(Data to examine):
•••••
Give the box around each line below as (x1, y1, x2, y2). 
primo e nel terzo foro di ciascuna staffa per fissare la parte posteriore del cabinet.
•••••
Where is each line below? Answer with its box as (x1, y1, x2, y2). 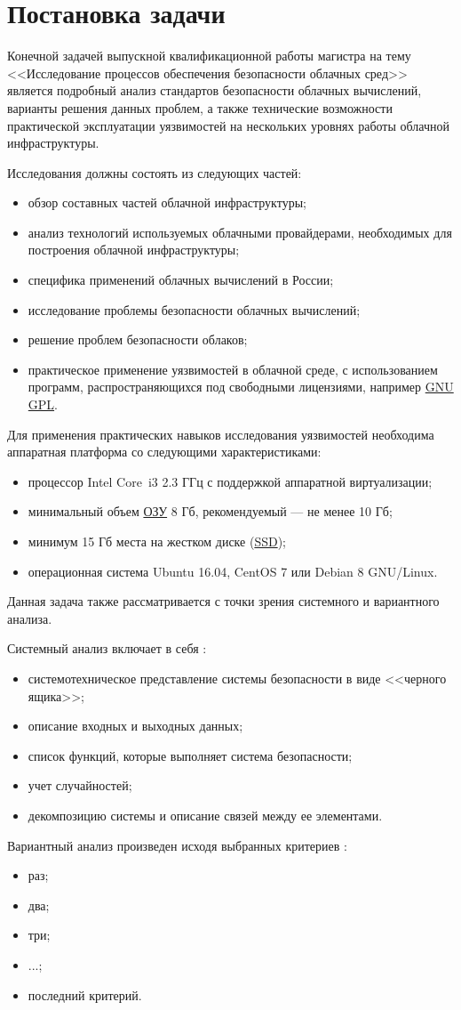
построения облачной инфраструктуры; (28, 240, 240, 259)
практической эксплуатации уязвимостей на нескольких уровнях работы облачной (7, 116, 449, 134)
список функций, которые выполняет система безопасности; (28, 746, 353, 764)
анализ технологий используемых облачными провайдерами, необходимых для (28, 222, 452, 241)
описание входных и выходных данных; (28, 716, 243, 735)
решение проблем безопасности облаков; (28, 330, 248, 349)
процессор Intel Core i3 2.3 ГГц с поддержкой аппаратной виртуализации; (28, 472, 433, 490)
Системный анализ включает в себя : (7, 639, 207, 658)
•••••
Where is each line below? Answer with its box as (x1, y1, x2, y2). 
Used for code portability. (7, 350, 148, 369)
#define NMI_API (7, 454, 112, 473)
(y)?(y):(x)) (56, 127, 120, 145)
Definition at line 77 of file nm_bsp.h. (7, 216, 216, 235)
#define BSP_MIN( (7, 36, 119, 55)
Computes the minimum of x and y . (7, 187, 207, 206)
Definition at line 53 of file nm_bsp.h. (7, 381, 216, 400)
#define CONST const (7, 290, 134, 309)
•••••
(Problem statement): Every line above from the line with "Definition at line 77" to the line with "#define CONST const (7, 290, 134, 309)" is wanted, ends included; write them out exactly and add no other line.

(Exercise response):
Definition at line 77 of file nm_bsp.h. (7, 216, 216, 235)
#define BSP_MIN( (7, 36, 119, 55)
Computes the minimum of x and y . (7, 187, 207, 206)
Definition at line 53 of file nm_bsp.h. (7, 381, 216, 400)
#define CONST const (7, 290, 134, 309)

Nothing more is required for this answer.